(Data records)
• • • •

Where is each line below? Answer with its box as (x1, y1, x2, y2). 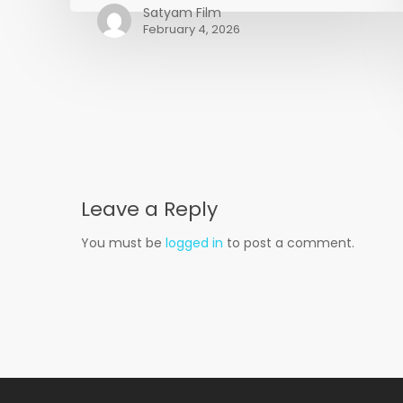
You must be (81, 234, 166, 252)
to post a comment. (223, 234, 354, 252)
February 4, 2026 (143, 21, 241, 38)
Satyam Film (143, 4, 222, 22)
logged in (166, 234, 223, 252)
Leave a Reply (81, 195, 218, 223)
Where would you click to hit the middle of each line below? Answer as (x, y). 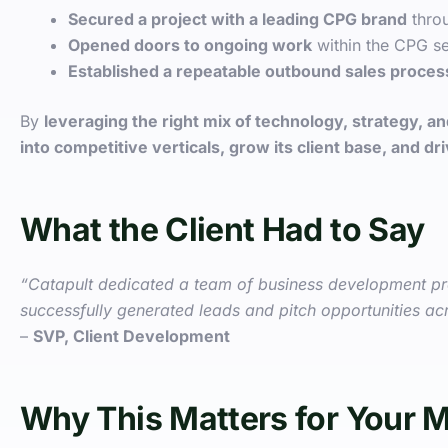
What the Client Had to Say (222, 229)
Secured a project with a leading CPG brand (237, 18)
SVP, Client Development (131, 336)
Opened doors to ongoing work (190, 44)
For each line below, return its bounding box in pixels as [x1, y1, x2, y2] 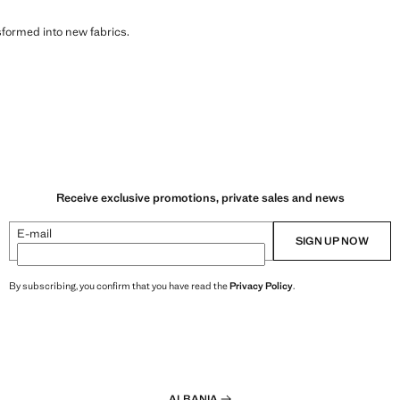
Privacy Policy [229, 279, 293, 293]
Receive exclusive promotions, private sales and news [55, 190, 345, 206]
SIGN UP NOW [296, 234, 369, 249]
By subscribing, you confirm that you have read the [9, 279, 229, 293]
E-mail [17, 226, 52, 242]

• • • •

WHAT TO WORK ON >> Exactly as they appear above, print all the lines, but not the pictures.

PROBLEM SOLUTION >>
Where is each line below? Answer with its box as (x1, y1, x2, y2). 
You must be (81, 234, 166, 252)
to post a comment. (223, 234, 354, 252)
February 4, 2026 (143, 21, 241, 38)
Satyam Film (143, 4, 222, 22)
logged in (166, 234, 223, 252)
Leave a Reply (81, 195, 218, 223)
Where would you click to hit the middle of each line below? Answer as (x, y). 
What the Client Had to Say (222, 229)
Secured a project with a leading CPG brand (237, 18)
SVP, Client Development (131, 336)
Opened doors to ongoing work (190, 44)
For each line below, return its bounding box in pixels as [x1, y1, x2, y2] 
Privacy Policy [229, 279, 293, 293]
Receive exclusive promotions, private sales and news [55, 190, 345, 206]
SIGN UP NOW [296, 234, 369, 249]
By subscribing, you confirm that you have read the [9, 279, 229, 293]
E-mail [17, 226, 52, 242]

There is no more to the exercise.